> _Task description_:
Check each line of the records below and collect those holding "dalam".

____________

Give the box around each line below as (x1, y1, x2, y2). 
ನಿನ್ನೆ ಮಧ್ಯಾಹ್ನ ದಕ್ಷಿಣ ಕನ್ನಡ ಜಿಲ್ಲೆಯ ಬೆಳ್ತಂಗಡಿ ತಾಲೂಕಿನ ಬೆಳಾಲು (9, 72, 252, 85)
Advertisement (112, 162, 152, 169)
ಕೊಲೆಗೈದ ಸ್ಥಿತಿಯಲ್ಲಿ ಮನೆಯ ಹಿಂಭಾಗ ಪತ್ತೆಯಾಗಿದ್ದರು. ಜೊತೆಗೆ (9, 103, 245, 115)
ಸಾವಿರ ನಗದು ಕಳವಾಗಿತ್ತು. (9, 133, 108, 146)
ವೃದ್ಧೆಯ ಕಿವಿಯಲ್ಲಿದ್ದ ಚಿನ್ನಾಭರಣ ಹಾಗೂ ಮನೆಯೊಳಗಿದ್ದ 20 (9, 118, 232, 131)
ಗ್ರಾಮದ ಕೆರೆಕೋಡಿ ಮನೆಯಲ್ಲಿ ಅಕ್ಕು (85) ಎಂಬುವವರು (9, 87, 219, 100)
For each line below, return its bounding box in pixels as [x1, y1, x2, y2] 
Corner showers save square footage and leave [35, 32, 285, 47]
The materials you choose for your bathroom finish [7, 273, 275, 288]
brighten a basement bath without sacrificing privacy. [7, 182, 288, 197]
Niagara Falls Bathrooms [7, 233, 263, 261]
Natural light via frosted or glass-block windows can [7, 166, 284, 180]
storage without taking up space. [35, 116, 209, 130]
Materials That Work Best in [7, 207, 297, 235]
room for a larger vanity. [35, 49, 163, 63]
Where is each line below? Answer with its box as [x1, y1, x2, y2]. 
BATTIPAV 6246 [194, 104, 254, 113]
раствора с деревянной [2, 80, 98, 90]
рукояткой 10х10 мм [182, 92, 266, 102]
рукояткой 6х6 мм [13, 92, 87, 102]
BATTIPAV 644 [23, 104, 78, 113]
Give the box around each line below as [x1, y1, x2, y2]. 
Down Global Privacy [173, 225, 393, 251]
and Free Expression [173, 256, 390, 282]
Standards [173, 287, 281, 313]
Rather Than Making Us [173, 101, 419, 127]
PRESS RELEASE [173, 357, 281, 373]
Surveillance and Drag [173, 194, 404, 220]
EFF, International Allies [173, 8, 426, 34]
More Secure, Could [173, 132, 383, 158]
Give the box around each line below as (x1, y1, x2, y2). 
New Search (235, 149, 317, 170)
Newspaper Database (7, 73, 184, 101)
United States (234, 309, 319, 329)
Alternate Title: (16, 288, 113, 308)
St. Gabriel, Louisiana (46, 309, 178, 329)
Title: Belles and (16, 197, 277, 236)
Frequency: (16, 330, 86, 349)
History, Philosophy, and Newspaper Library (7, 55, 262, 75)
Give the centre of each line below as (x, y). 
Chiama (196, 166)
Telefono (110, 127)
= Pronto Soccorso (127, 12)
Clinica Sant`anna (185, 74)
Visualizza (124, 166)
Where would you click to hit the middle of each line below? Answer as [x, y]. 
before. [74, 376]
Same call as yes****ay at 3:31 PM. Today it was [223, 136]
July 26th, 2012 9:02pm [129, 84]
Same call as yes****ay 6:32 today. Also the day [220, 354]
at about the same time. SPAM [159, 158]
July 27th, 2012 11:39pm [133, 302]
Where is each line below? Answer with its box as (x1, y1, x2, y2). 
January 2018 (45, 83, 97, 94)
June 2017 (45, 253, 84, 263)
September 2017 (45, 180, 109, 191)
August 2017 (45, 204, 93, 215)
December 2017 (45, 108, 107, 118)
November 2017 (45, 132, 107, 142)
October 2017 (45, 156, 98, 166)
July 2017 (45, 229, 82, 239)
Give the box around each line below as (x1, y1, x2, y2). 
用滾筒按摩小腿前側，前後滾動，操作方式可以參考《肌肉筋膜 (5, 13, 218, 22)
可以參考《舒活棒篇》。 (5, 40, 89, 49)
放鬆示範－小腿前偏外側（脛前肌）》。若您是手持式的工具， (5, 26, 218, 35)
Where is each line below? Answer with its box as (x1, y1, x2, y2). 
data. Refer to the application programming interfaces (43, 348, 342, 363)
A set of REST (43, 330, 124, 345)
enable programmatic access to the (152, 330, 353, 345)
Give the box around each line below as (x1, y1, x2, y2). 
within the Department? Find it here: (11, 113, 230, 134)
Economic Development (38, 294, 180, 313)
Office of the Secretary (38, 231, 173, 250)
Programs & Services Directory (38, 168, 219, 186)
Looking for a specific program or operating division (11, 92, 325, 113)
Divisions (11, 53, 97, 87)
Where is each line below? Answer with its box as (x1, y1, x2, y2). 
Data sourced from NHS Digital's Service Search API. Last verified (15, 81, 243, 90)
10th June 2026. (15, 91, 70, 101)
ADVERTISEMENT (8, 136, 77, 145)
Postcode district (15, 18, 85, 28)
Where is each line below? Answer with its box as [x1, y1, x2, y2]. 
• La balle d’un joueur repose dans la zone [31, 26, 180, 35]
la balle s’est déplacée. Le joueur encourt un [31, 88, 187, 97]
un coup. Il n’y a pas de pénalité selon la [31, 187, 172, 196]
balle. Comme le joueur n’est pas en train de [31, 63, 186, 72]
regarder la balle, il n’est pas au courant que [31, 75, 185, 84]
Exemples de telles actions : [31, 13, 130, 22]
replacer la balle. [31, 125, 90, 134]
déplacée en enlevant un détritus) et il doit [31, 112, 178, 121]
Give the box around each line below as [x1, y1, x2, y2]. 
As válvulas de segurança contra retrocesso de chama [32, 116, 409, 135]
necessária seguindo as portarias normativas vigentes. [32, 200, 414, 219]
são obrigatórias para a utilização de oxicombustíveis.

____________

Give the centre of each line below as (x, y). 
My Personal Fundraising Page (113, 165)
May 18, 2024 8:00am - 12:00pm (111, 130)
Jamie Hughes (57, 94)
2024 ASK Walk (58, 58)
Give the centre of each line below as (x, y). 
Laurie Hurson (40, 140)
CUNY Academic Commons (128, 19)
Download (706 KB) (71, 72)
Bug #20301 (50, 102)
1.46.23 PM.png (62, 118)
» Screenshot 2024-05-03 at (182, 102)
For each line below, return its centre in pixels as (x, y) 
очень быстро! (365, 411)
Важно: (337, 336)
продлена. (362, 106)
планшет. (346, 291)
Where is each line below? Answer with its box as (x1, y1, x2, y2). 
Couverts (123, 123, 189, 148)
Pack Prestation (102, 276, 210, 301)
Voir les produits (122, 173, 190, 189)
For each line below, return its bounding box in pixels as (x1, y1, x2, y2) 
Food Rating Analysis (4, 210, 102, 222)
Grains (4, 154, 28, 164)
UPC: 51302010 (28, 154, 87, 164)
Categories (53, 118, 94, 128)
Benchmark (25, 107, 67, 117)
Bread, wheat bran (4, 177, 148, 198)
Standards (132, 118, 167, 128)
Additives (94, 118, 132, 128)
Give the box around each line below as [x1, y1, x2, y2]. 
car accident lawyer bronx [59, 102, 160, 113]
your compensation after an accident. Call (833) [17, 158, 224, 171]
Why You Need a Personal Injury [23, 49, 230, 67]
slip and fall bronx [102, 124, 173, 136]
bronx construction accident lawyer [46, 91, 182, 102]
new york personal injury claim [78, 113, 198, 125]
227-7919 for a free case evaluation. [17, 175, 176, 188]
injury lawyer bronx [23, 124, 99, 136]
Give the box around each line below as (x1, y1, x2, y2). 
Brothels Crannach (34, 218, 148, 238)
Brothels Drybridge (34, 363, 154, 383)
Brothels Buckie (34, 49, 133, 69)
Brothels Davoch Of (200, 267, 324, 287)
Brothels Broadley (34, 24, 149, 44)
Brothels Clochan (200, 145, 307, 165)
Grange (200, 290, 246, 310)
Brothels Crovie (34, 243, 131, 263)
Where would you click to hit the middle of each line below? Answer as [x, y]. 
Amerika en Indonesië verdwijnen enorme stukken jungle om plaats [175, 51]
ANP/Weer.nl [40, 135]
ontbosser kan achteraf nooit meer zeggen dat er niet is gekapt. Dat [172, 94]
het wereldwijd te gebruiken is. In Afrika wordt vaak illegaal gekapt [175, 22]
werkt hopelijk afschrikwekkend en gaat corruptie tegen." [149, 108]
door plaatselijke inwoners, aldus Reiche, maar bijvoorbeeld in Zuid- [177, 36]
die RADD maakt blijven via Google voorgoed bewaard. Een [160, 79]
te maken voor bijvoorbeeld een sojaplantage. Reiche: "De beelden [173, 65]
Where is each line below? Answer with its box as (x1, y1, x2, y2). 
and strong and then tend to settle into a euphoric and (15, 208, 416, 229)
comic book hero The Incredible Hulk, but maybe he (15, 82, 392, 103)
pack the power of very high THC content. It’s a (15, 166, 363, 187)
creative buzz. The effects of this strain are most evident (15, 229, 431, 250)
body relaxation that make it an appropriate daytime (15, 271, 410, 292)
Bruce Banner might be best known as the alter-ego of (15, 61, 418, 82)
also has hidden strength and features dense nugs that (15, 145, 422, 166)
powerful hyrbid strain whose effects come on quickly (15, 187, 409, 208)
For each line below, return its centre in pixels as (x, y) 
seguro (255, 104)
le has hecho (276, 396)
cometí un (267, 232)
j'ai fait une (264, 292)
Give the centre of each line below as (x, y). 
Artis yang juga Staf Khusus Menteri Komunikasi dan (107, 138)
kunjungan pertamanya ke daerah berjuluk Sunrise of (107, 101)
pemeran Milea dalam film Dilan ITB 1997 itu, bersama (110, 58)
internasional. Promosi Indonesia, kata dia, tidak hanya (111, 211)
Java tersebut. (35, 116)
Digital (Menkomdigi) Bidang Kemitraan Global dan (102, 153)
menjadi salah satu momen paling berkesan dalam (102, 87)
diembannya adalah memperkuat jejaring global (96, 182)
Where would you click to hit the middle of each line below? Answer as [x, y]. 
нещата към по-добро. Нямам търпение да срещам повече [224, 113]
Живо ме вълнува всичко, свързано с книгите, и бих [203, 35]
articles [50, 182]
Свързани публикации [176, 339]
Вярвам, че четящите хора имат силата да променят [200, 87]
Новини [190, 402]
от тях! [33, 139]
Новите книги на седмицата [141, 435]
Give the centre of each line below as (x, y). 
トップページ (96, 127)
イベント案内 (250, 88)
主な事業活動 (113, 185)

____________

> _Written solution_:
pemeran Milea dalam film Dilan ITB 1997 itu, bersama (110, 58)
menjadi salah satu momen paling berkesan dalam (102, 87)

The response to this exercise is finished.